Jimmy Governor
To PeopleJimmy Governor was born in Talbragar to his white father who was a bullock driver and his Aboriginal mother in 1875. This then socially unacceptable pairing would affect Governor for the rest of his life. Mission schooled at Gulgong, he worked variously as a police tracker, wood cutter and as a farm hand until 1898 when he married Ethel Mary Jane Page. After gaining a fencing contract on a large farm in nearby Breelong owned by John Thomas Mawbey, the newlyweds moved to the property with Ethel taking up work as a maid in the homestead.

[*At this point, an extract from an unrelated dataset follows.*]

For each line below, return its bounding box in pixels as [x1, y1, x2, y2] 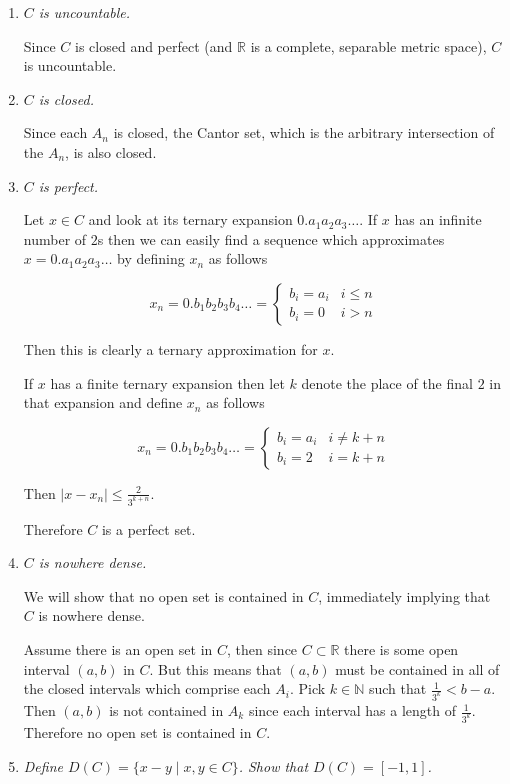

Keen to prove himself, Governor was a reliable and hard worker, eventually bringing in his brother Joe and friend Jacky Underwood to help him with the fencing. He was well liked by his employer yet Ethel was unhappy, reportedly subjected to taunts from the Mawbeys and their school mistress lodger Helen Kerz for marrying a black man. This news clearly distressed Governor who had always been sensitive about his Aboriginal heritage and as his relationship with John Mawbey deteriorated Governor and his brother talked about leaving to become bushrangers.
In July 1900 Governor and his brother went to the homestead with the intention of confronting the women regarding their treatment of Ethel. When the women allegedly laughed them off referring to the pair as 'black rubbsh', Jimmy and Joe Governor reacted violently, viciously murdering Kerz, Grace Mawbey and her two young children and seriously injuring Mawbey's 18 year old sister Elsie Clarke. Fleeing from the farm, the brothers embarked on a killing spree, avenging every wrong they felt had befallen them in their lives.
Although calling themselves bushrangers, their murderous intents put them at odds with the robberies and hold-ups carried out by other bushrangers at the time. Jimmy was eventually caught in October with his brother Joe shot in pursuit a few days later. The Governor Brothers murder tally stood at 9 lives and Jimmy was sentenced to hang in November. This provocative story would be the inspiration for New South Wales writer Thomas Keneally's novel 'The Chant of Jimmy Blacksmith' which was made into an AFI award winning feature film in 1977. Joe Governer's life has become something of a moral tale for the intensity of Aboriginal dispossession in the face of white racism at the turn of the century.